— SOURCE DATA —
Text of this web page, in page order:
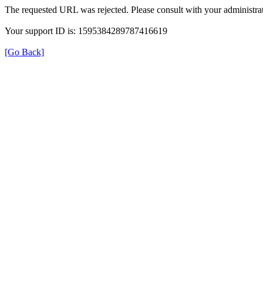
The requested URL was rejected. Please consult with your
Your support ID is: 1595384289787416619
[Go Back]
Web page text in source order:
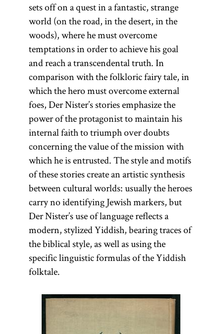
sets off on a quest in a fantastic, strange
world (on the road, in the desert, in the
woods), where he must overcome
temptations in order to achieve his goal
and reach a transcendental truth. In
comparison with the folkloric fairy tale, in
which the hero must overcome external
foes, Der Nister’s stories emphasize the
power of the protagonist to maintain his
internal faith to triumph over doubts
concerning the value of the mission with
which he is entrusted. The style and motifs
of these stories create an artistic synthesis
between cultural worlds: usually the heroes
carry no identifying Jewish markers, but
Der Nister’s use of language reflects a
modern, stylized Yiddish, bearing traces of
the biblical style, as well as using the
specific linguistic formulas of the Yiddish
folktale.
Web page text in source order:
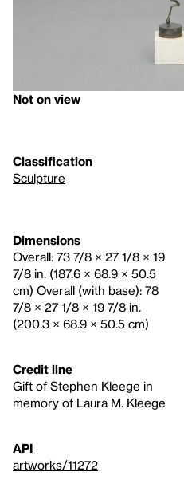
Not on view
Classification
Sculpture
Dimensions
Overall: 73 7/8 × 27 1/8 × 19
7/8 in. (187.6 × 68.9 × 50.5
cm) Overall (with base): 78
7/8 × 27 1/8 × 19 7/8 in.
(200.3 × 68.9 × 50.5 cm)
Credit line
Gift of Stephen Kleege in
memory of Laura M. Kleege
API
artworks/11272
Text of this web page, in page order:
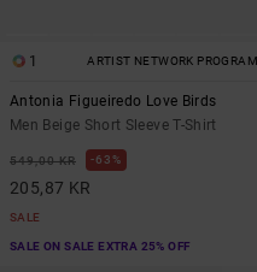
1 ARTIST NETWORK PROGRAM
Antonia Figueiredo Love Birds
Men Beige Short Sleeve T-Shirt
549,00 KR 63%
205,87 KR
SALE
SALE ON SALE EXTRA 25% OFF
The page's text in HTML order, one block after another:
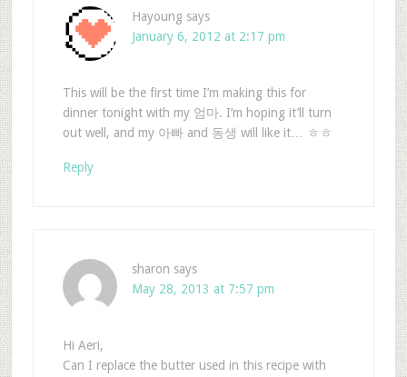
Hayoung says
January 6, 2012 at 2:17 pm
This will be the first time I’m making this for
dinner tonight with my 엄마. I’m hoping it’ll turn
out well, and my 아빠 and 동생 will like it… ㅎㅎ
Reply
sharon says
May 28, 2013 at 7:57 pm
Hi Aeri,
Can I replace the butter used in this recipe with

— REQUIRED ACTION —
The lines to copy are those above that contain "with".

— ANSWER SPACE —
The requested URL was rejected. Please consult with your
comparison with the folkloric fairy tale, in
concerning the value of the mission with
cm) Overall (with base): 78
dinner tonight with my 엄마. I’m hoping it’ll turn
Can I replace the butter used in this recipe with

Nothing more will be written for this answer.